Explainable AI shows positive correlation with cognitive psychology domains in higher education
This meta-analysis examined the relationship between explainable artificial intelligence (XAI) and cognitive psychology domains within higher education settings. The study included 62,000 participants from higher education institutions worldwide, making it a large-scale synthesis of existing research. The primary analysis focused on the correlation between XAI and three principal cognitive psychology domains: cognitive load and neural efficiency, attention and working memory, and metacognition and affective interaction. The comparator was not reported, as this was a correlational meta-analysis rather than a comparative trial.
The main results showed positive pooled correlations across these domains, with effect sizes ranging from r = 0.27 to 0.36 (p < 0.001; 95% CrI 0.27, 0.38). The global hypermean association centered on a positive association (r ≈ 0.32). Consistency across clusters was demonstrated with a mean R of 0.79 (p < 0.001). Model fit diagnostics were satisfactory (CFI = 0.96; RMSEA = 0.042). Moderate heterogeneity was observed (I² ≈ 58%).
Secondary outcomes were not reported. Safety and tolerability were not reported, as this meta-analysis did not involve interventions with adverse events. Limitations were not explicitly listed in the input, but the moderate heterogeneity suggests variability across studies. The correlational nature of the data precludes causal inferences.

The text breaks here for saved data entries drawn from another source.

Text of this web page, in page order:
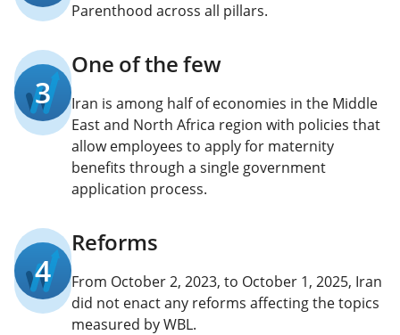
Parenthood across all pillars.
3
One of the few
Iran is among half of economies in the Middle
East and North Africa region with policies that
allow employees to apply for maternity
benefits through a single government
application process.
4
Reforms
From October 2, 2023, to October 1, 2025, Iran
did not enact any reforms affecting the topics
measured by WBL.
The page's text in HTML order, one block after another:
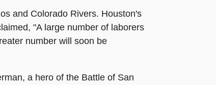
and Colorado Rivers. Houston's
"A large number of laborers
number will soon be
a hero of the Battle of San
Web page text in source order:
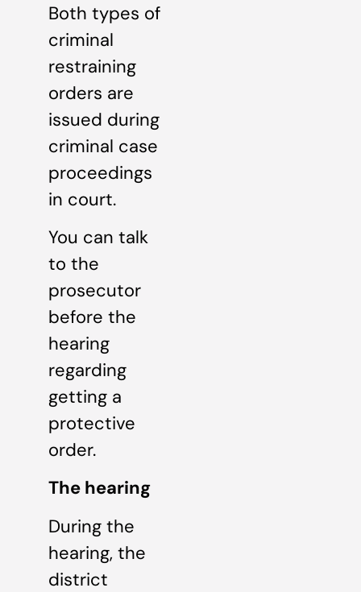
Both types of
criminal
restraining
orders are
issued during
criminal case
proceedings
in court.
You can talk
to the
prosecutor
before the
hearing
regarding
getting a
protective
order.
The hearing
During the
hearing, the
district
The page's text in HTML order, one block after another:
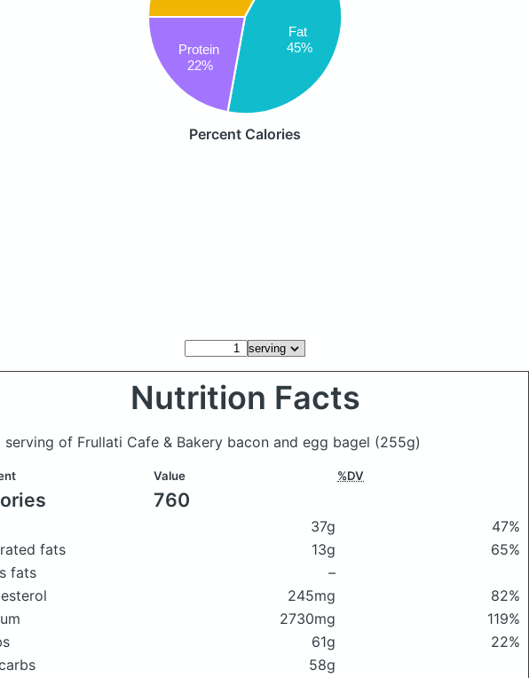
Fat
45%
Protein
22%
Percent Calories
Nutrition Facts
serving of Frullati Cafe & Bakery bacon and egg bagel (255g)
Value %DV
760
37g
47%
fats
13g
65%
fats
–
245mg
82%
2730mg
119%
61g
22%
58g
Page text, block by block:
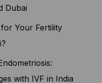
Dubai
Your Fertility
with IVF in India
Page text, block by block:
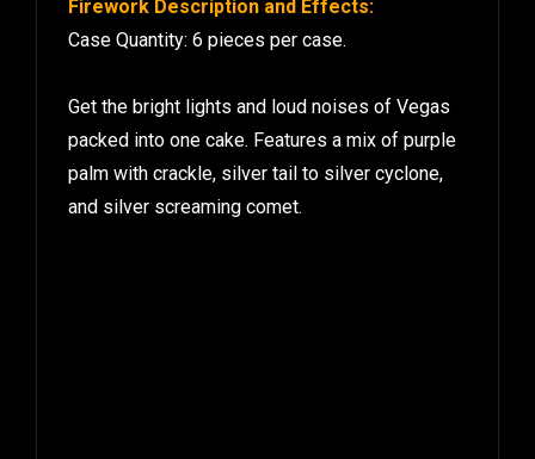
Case Quantity: 6 pieces per case.
Get the bright lights and loud noises of Vegas
packed into one cake. Features a mix of purple
palm with crackle, silver tail to silver cyclone,
and silver screaming comet.
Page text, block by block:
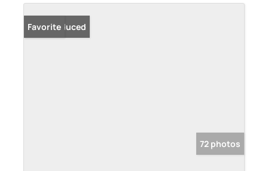
Price Reduced
Favorite
72 photos
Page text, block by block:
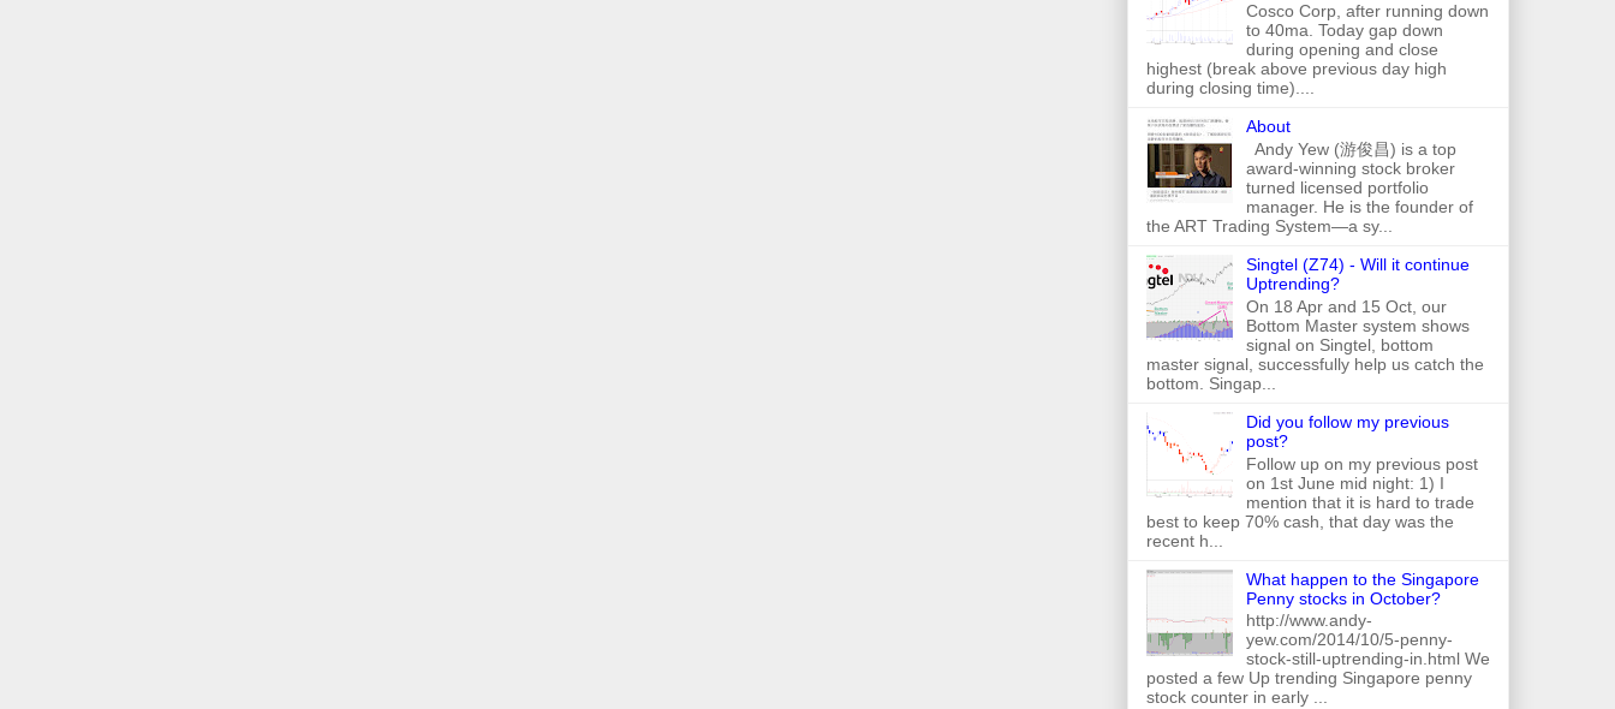
Cosco Corp, after running down
to 40ma. Today gap down
during opening and close
highest (break above previous day high
during closing time)....
About
Andy Yew (游俊昌) is a top
award-winning stock broker
turned licensed portfolio
manager. He is the founder of
the ART Trading System—a sy...
Singtel (Z74) - Will it continue
Uptrending?
On 18 Apr and 15 Oct, our
Bottom Master system shows
signal on Singtel, bottom
master signal, successfully help us catch the
bottom. Singap...
Did you follow my previous
post?
Follow up on my previous post
on 1st June mid night: 1) I
mention that it is hard to trade
best to keep 70% cash, that day was the
recent h...
What happen to the Singapore
Penny stocks in October?
http://www.andy-
yew.com/2014/10/5-penny-
stock-still-uptrending-in.html We
posted a few Up trending Singapore penny
stock counter in early ...

Compared to prior research, this meta-analysis provides a comprehensive synthesis of XAI's association with cognitive psychology constructs, supporting its validity in adaptive learning systems. However, no direct comparisons to landmark studies are available from the input.

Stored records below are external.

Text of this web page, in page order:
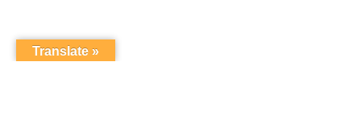
Translate »
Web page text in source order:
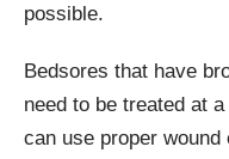
possible.
Bedsores that have
need to be treated at
can use proper
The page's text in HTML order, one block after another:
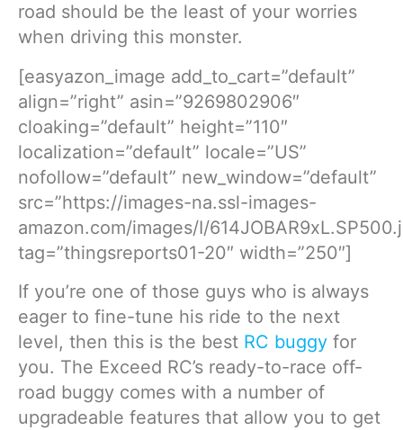
road should be the least of your worries
when driving this monster.
[easyazon_image add_to_cart=”default”
align=”right” asin=”9269802906″
cloaking=”default” height=”110″
localization=”default” locale=”US”
nofollow=”default” new_window=”default”
src=”https://images-na.ssl-images-
amazon.com/images/I/
tag=”thingsreports01-20″ width=”250″]
If you’re one of those guys who is always
eager to fine-tune his ride to the next
level, then this is the best RC buggy for
you. The Exceed RC’s ready-to-race off-
road buggy comes with a number of
upgradeable features that allow you to get
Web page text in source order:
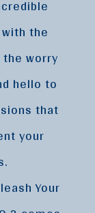
the
worry
hello to
that
your
Your
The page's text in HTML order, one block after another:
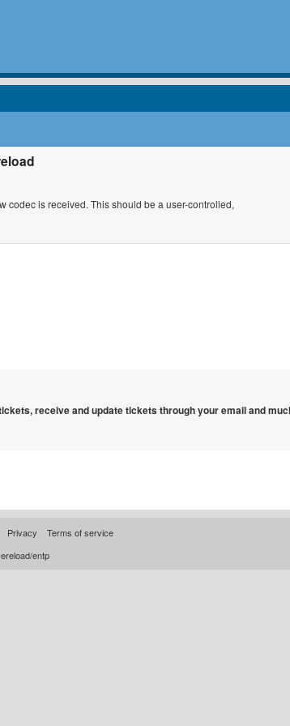
codec is received. This should be a user-controlled,
receive and update tickets through your email and
Privacy
Terms of service
entp
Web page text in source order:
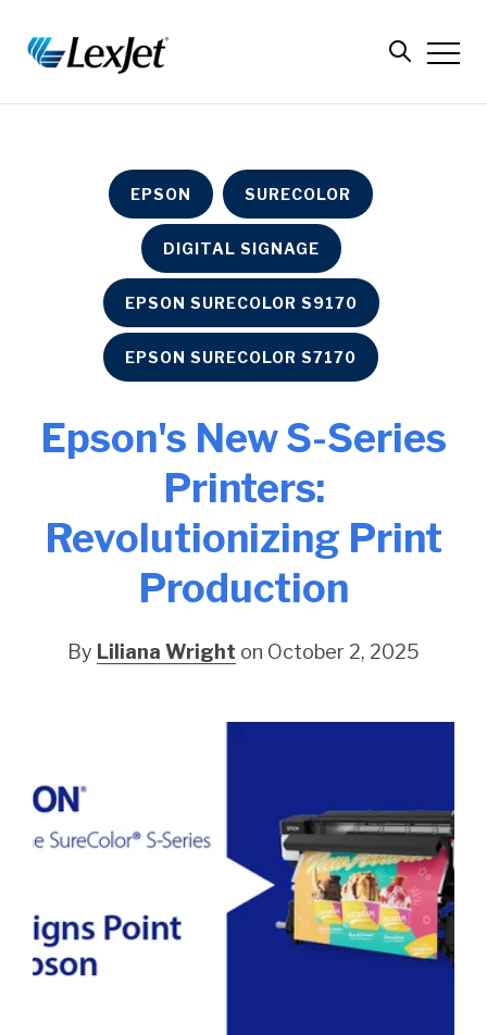
EPSON SURECOLOR
DIGITAL SIGNAGE
EPSON SURECOLOR S9170
EPSON SURECOLOR S7170
Epson's New S-Series
Printers:
Revolutionizing Print
Production
By Liliana Wright on October 2, 2025
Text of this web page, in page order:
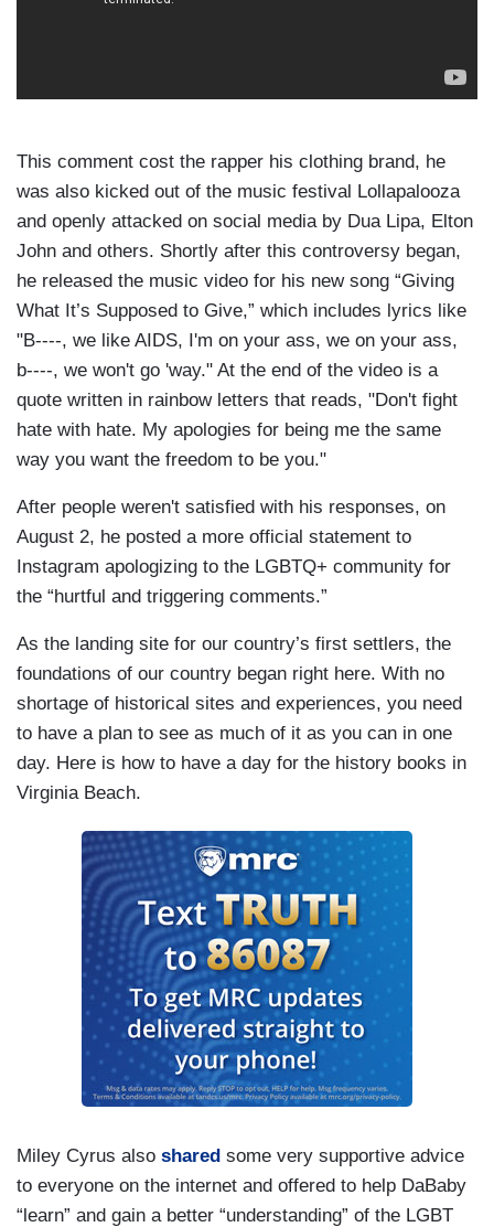
This comment cost the rapper his clothing brand, he
was also kicked out of the music festival Lollapalooza
and openly attacked on social media by Dua Lipa, Elton
John and others. Shortly after this controversy began,
he released the music video for his new song “Giving
What It’s Supposed to Give,” which includes lyrics like
"B----, we like AIDS, I'm on your ass, we on your ass,
b----, we won't go 'way." At the end of the video is a
quote written in rainbow letters that reads, "Don't fight
hate with hate. My apologies for being me the same
way you want the freedom to be you."
After people weren't satisfied with his responses, on
August 2, he posted a more official statement to
Instagram apologizing to the LGBTQ+ community for
the “hurtful and triggering comments.”
As the landing site for our country’s first settlers, the
foundations of our country began right here. With no
shortage of historical sites and experiences, you need
to have a plan to see as much of it as you can in one
day. Here is how to have a day for the history books in
Virginia Beach.
Miley Cyrus also shared some very supportive advice
to everyone on the internet and offered to help DaBaby
“learn” and gain a better “understanding” of the LGBT
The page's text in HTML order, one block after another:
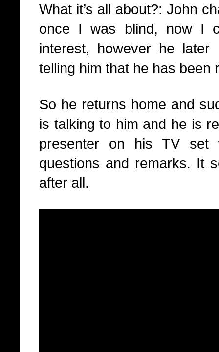
What it’s all about?: John
once I was blind, now I
interest, however he
telling him that he has been
So he returns home and
is talking to him and he is
presenter on his TV set
questions and remarks. It
after all.
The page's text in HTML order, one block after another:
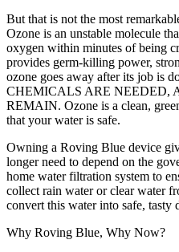
But that is not the most
Ozone is an unstable molecule
oxygen within minutes of being
provides germ-killing power,
ozone goes away after its job
CHEMICALS ARE NEEDED,
REMAIN. Ozone is a clean,
that your water is safe.
Owning a Roving Blue device
longer need to depend on the
home water filtration system to
collect rain water or clear water
convert this water into safe, tasty
Why Roving Blue, Why Now?

Methodological limitations include the lack of a comparator group, potential publication bias not assessed, and the moderate heterogeneity. The correlational design means that the observed associations may not reflect causal relationships.
Clinically, these findings suggest that XAI may be a valid tool for enhancing cognitive psychology outcomes in higher education, particularly in adaptive learning systems. However, educators and developers should interpret these correlations cautiously and consider further experimental research to establish causality.
Unanswered questions include the specific mechanisms driving these associations, the impact of different XAI implementations, and whether these correlations translate into improved learning outcomes in real-world settings.